Visualization of patterns in big biomedical data and novel approaches to enhance their reproducibility.
Other related topics.

Session Organizers

Dokyoon Kim

University of Pennsylvania

Shilpa Kobren

Harvard Medical School

Submission Information

Paper Submission Deadline: August 5, 2019 (THIS IS AN ABSOLUTE DEADLINE)
Notification of Acceptance: September 6, 2019
Poster/Abstract Submission Deadline: November 15, 2019
Conference Date: January 3 - 7, 2020

Papers must be submitted to the PSB paper management system. Please note that the submitted papers are reviewed and accepted on a competitive basis. At least three reviewers will be assigned to each submitted manuscript.

The accepted file formats are: postscript (*.ps) and Adobe Acrobat (*.pdf). Attached files should be named with the last name of the first author (e.g., or altman.pdf). Hardcopy submissions, unprocessed TeX or LaTeX files, or electronic submissions not submitted through the paper management system will be rejected without review.
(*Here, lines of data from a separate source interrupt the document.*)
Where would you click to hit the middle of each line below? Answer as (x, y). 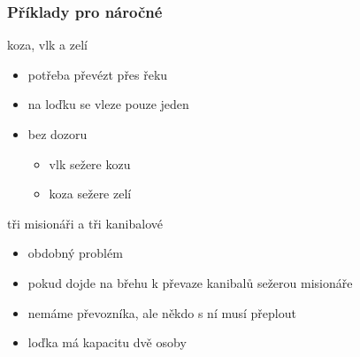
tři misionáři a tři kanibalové (85, 223)
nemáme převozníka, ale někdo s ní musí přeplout (162, 312)
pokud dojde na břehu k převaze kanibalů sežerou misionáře (190, 282)
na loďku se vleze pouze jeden (108, 104)
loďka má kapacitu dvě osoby (107, 342)
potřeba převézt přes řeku (98, 74)
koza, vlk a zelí (47, 45)
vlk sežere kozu (90, 163)
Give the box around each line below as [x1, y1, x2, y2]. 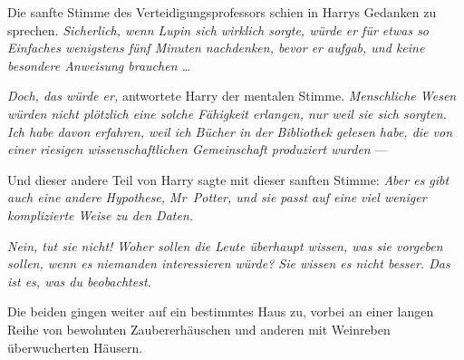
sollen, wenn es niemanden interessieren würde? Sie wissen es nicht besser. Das [7, 254, 450, 273]
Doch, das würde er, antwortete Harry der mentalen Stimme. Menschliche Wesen [7, 86, 457, 105]
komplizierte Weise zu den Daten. [7, 205, 194, 224]
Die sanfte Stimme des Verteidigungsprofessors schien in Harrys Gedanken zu [7, 3, 437, 21]
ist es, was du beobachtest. [7, 271, 151, 290]
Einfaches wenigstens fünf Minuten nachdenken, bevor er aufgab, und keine [7, 38, 425, 57]
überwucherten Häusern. [7, 337, 143, 356]
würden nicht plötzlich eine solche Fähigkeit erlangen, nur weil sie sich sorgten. [7, 103, 447, 122]
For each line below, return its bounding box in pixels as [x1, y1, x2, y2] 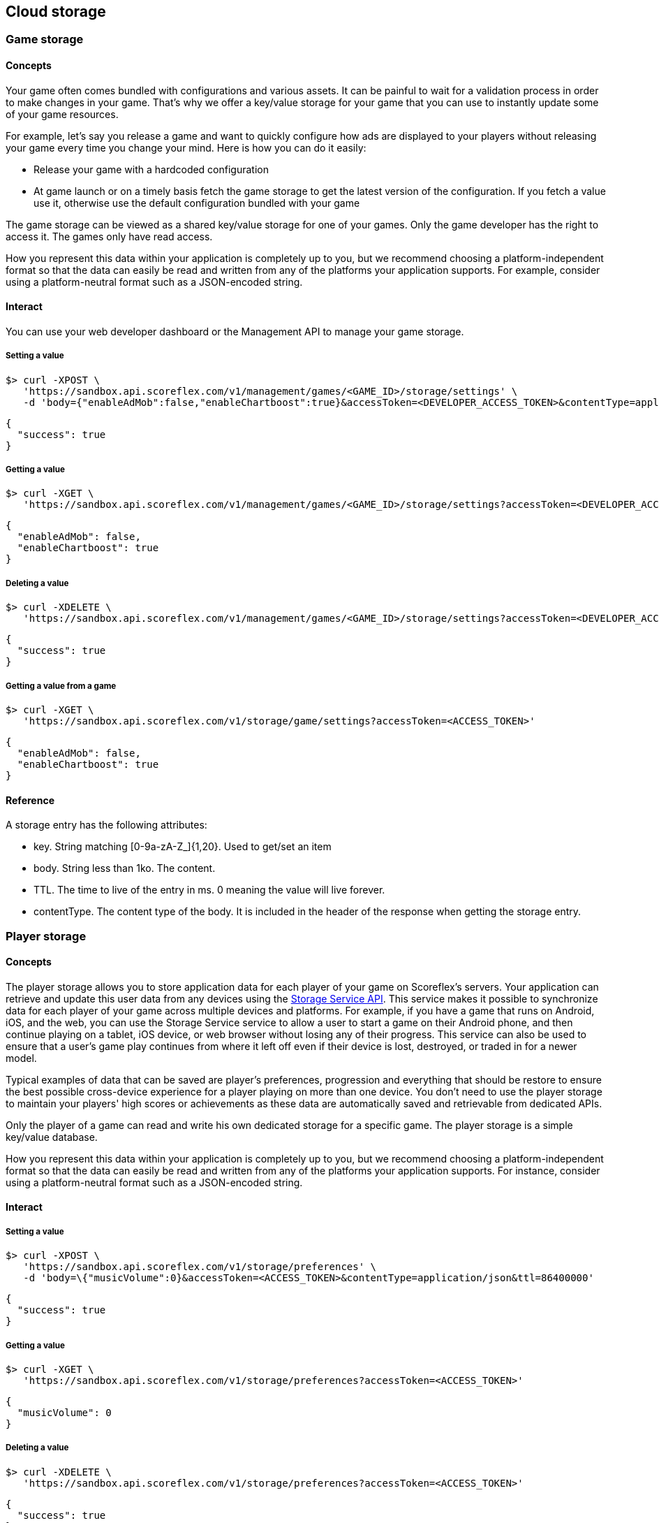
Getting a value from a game [6, 680, 117, 691]
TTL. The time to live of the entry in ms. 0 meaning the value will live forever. [34, 884, 385, 896]
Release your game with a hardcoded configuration [34, 163, 269, 175]
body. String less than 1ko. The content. [34, 862, 216, 875]
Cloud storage [6, 3, 106, 20]
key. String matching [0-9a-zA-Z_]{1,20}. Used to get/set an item [34, 840, 332, 853]
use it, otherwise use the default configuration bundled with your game [34, 196, 360, 209]
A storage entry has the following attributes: [6, 819, 207, 831]
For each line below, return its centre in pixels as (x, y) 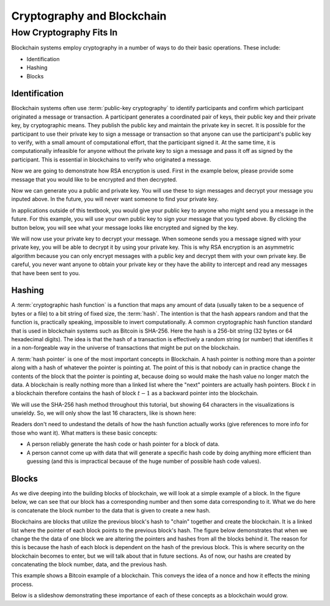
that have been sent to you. (46, 273)
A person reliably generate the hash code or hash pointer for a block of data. (123, 444)
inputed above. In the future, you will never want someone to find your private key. (115, 199)
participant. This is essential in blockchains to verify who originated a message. (111, 160)
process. (22, 584)
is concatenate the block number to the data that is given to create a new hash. (111, 510)
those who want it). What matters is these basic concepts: (85, 433)
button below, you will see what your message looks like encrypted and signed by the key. (125, 227)
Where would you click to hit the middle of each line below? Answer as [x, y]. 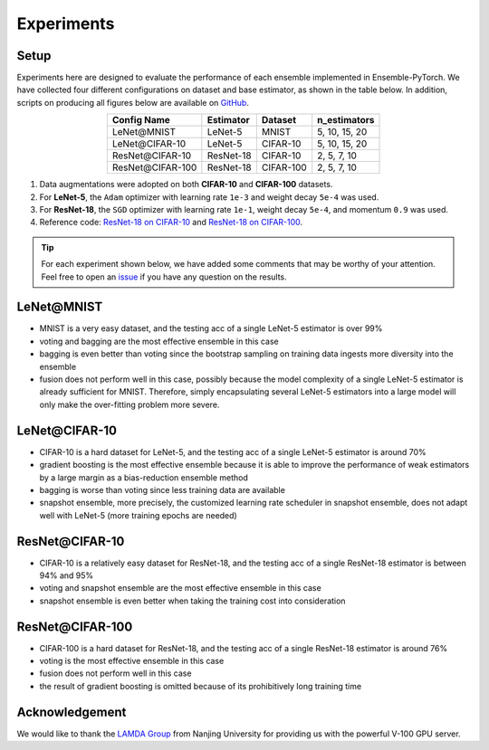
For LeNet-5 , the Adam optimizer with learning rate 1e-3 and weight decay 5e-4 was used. [209, 197]
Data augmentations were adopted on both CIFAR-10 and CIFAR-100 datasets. [186, 185]
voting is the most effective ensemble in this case [132, 661]
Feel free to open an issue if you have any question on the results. [164, 277]
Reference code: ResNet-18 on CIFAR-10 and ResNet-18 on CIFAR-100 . [171, 223]
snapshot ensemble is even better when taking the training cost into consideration [192, 601]
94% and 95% [67, 575]
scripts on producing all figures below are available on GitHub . [133, 102]
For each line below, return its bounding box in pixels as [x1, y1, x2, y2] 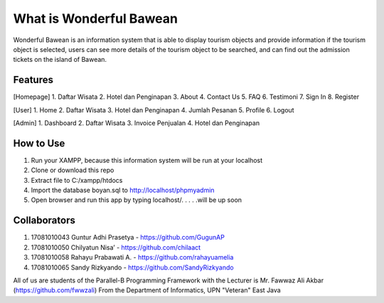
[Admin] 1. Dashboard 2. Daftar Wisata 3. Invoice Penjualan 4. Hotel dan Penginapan [13, 119, 260, 127]
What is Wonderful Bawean [13, 11, 178, 26]
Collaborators [13, 214, 76, 227]
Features [13, 74, 53, 86]
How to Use [13, 137, 65, 149]
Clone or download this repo [31, 166, 114, 174]
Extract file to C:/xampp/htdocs [31, 176, 123, 184]
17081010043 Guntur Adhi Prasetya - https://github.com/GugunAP [31, 233, 225, 242]
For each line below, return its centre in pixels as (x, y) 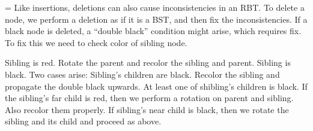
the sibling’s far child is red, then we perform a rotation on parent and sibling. (149, 98)
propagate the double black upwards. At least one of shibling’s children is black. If (156, 86)
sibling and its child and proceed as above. (83, 121)
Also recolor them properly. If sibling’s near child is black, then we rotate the (147, 109)
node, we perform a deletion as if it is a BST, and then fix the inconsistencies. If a (156, 19)
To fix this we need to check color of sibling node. (96, 42)
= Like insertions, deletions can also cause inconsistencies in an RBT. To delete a (155, 7)
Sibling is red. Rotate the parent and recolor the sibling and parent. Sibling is (148, 63)
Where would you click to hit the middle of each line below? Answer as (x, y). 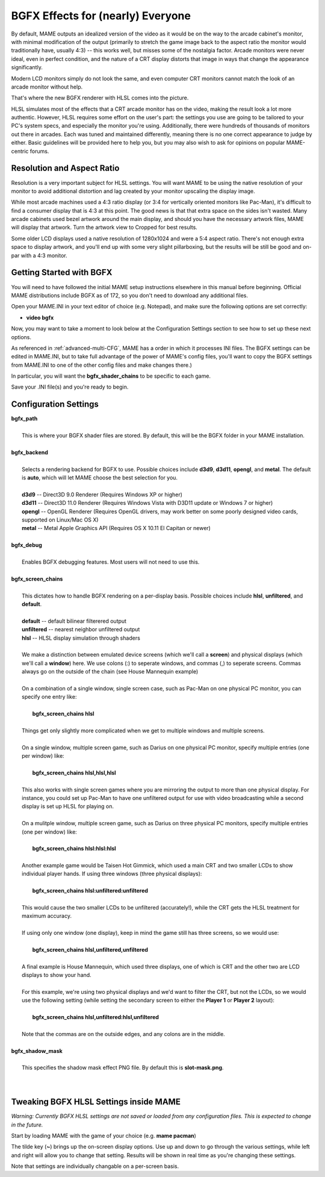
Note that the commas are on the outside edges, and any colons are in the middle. (123, 1034)
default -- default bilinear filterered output (74, 621)
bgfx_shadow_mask (37, 1051)
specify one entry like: (49, 697)
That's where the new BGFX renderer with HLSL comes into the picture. (100, 98)
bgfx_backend (29, 452)
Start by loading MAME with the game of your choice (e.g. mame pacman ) (104, 1135)
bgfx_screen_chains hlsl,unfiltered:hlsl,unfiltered (96, 1017)
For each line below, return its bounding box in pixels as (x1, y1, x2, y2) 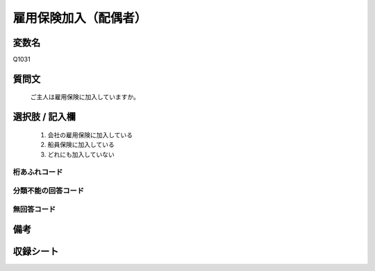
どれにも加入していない (47, 150, 115, 159)
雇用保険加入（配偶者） (12, 10, 147, 26)
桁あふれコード (12, 167, 63, 177)
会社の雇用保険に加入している (47, 130, 133, 139)
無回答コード (12, 204, 56, 214)
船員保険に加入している (47, 141, 115, 149)
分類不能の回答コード (12, 186, 85, 195)
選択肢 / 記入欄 (12, 111, 76, 123)
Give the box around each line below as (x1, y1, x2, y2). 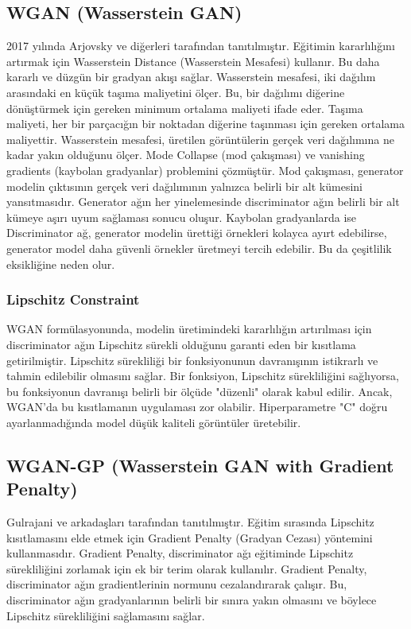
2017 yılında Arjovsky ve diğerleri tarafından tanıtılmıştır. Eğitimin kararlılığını (6, 37, 395, 54)
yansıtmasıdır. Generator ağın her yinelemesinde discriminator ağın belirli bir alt (6, 193, 400, 210)
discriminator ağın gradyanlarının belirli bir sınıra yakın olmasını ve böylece (6, 592, 377, 608)
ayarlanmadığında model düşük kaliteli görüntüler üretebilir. (6, 414, 301, 430)
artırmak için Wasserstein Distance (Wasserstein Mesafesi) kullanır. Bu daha (6, 52, 380, 69)
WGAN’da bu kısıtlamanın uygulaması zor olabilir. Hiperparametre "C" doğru (6, 398, 388, 415)
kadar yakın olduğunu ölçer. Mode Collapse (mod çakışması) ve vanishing (6, 146, 365, 163)
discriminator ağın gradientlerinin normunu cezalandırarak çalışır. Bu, (6, 576, 347, 592)
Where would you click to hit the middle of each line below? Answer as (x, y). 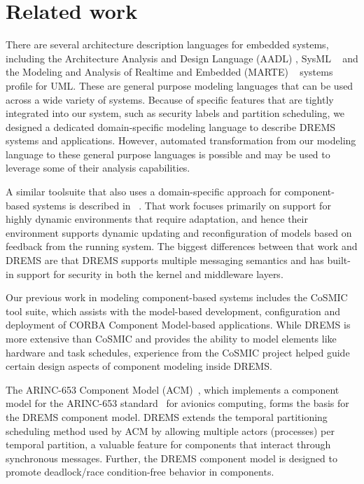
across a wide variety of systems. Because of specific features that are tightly (170, 99)
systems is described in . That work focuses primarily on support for (182, 205)
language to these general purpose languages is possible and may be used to (168, 154)
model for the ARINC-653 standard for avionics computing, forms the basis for (177, 403)
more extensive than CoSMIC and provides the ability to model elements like (171, 338)
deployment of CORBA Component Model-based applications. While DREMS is (178, 325)
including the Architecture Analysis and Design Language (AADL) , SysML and (182, 58)
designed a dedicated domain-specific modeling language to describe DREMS (171, 126)
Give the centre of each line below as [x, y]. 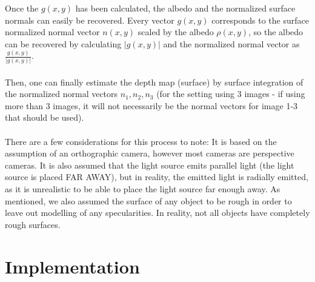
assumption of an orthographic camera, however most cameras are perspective [150, 153]
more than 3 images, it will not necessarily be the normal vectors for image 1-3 [151, 105]
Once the [22, 8]
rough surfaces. [33, 224]
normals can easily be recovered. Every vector [90, 20]
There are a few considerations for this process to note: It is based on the [141, 141]
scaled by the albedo [176, 32]
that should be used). [45, 117]
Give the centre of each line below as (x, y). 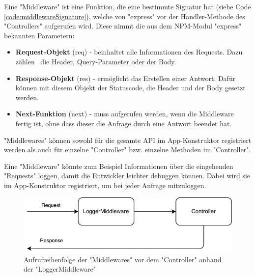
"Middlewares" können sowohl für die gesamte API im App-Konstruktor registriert (128, 140)
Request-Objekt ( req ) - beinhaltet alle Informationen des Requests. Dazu (129, 52)
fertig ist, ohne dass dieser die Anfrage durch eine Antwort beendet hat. (124, 123)
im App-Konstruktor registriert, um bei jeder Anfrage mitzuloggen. (105, 185)
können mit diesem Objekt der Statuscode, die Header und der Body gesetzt (130, 88)
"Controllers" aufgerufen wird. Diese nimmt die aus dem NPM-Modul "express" (123, 26)
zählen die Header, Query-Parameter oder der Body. (96, 61)
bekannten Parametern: (39, 35)
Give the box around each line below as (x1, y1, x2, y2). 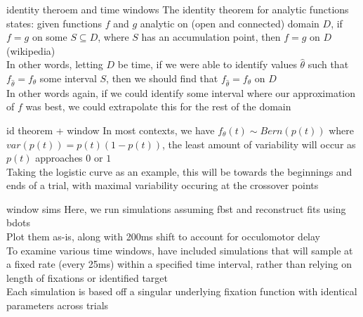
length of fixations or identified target (6, 270, 169, 285)
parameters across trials (6, 298, 109, 313)
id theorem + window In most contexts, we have (6, 122, 215, 137)
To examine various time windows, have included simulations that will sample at (6, 242, 353, 257)
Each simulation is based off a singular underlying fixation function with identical (6, 284, 357, 299)
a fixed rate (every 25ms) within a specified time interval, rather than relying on (6, 257, 352, 271)
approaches (35, 150, 83, 165)
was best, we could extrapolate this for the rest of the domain (25, 99, 291, 114)
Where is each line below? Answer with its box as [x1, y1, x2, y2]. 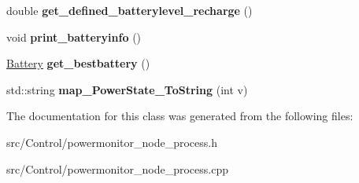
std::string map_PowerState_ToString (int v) [6, 81, 248, 97]
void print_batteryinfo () [6, 28, 142, 45]
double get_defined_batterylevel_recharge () [6, 2, 253, 18]
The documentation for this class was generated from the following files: [6, 108, 353, 124]
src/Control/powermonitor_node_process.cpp [6, 160, 229, 177]
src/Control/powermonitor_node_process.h [6, 134, 218, 150]
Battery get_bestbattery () [6, 55, 150, 71]
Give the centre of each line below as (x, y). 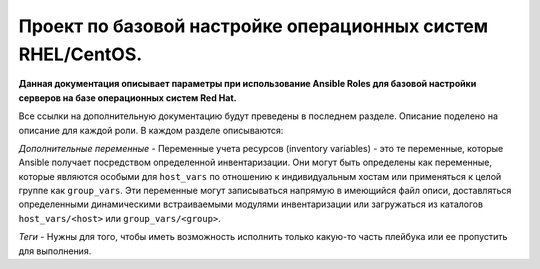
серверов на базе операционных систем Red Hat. (127, 97)
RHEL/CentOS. (80, 54)
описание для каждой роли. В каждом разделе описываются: (151, 130)
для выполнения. (55, 251)
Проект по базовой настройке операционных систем (253, 26)

Each paper must be accompanied by a cover letter. The cover letter should be the first page of your paper submission. The cover letter must state the following:

  • The email address of the corresponding author
  • The specific PSB session that should review the paper or abstract
  • The submitted paper contains original, unpublished results, and is not currently under consideration elsewhere
  • All co-authors concur with the contents of the paper

Submitted papers are limited to twelve (12) pages (not including the cover letter) in our publication format. Please format your paper according to these instructions. If figures cannot be easily resized and placed precisely in the text, then it should be clear that with appropriate modifications, the total manuscript length would be within the page limit.